Alleging that the National Eligibility cum Entrance Test (NEET) for admissions in medical courses in colleges across the nation is violative of the principle of Federalism, the Tamil Nadu government moved the Supreme Court, challenging the validity of the test.
The NEET is the sole entrance test for admissions in undergraduate medical courses such as MBBS and BDS and also for postgraduate courses in government and private medical colleges.
In a lawsuit, filed under Article 131 of the Constitution, the state government alleged that the principle of federalism, which was part of the basic structure of the Constitution, was being violated by examinations like NEET, as it took away the autonomy of states to make decisions regarding education.

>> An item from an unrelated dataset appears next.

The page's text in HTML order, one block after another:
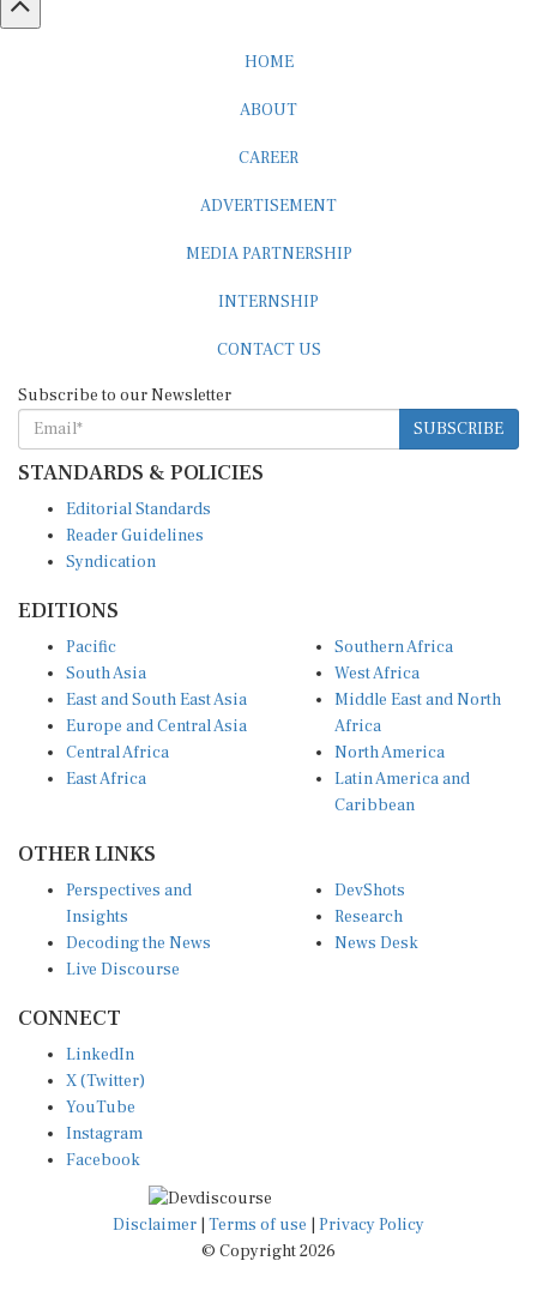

‘Reasoning invalid for government seats’
The plea, filed through lawyer Amit Anand Tiwari, said the validity of NEET was upheld in 2020 by the apex court on the grounds that it was required to curb unfair practices, such as granting admission based on the paying capacity of candidates, charging capitation fee, large-scale malpractices, exploitation of students, profiteering, and commercialisation.
However, such grounds were not applicable in the case of admissions to government seats and the reasoning of the judgment is applicable only to private college seats, it said, adding the verdict upholding the NEET does not bind a state in so far as admissions to government seats are concerned.
The suit sought a decree “declaring that Sections 14 of the National Medical Commission Act, 2019, the National Commission for Indian System of Medicine Act, 2020 and the National Commission of Homeopathy Act, 2020, Regulations 9 and 9A of the Post-Graduate Medical Education Regulations, 2000, Regulations I(2), I(5) and II of the BDS Course Regulations, 2007 respectively are violative of Article 14 of the Constitution, violate federalism and therefore void”.
Tamil Nadu anti-NEET bill
Tamil Nadu has been strongly opposing NEET, with most of the political parties — including the DMK and the AIADMK — firmly believing that the common entrance test discriminates against students coming from rural and underprivileged backgrounds.
Several students died by suicide over the last few years in the state due to fear of failing the NEET exam, which forced the Tamil Nadu assembly to pass the anti-NEET bill twice after the DMK government came to power.
The bill was first unanimously passed by the state Assembly in September 2021. However, Tamil Nadu Governor RN Ravi refused to give his assent to the bill and returned it to the state legislature for reconsideration on 1 February, 2022.
The same bill was passed for the second time by the Tamil Nadu Assembly on 8 February, 2022. The Governor forwarded the bill to the President on 5 May.
However, in July 2022, Minister of State (MoS) of Home Affairs Ajay Kumar Mishra, in a written response to a question raised by Madurai Lok Sabha member Su Venkatesan in Parliament, said: “No fixed time can be can be prescribed for the approval of ‘The Tamil Nadu Admission to Undergraduate Medical Courses Bill, 2021″.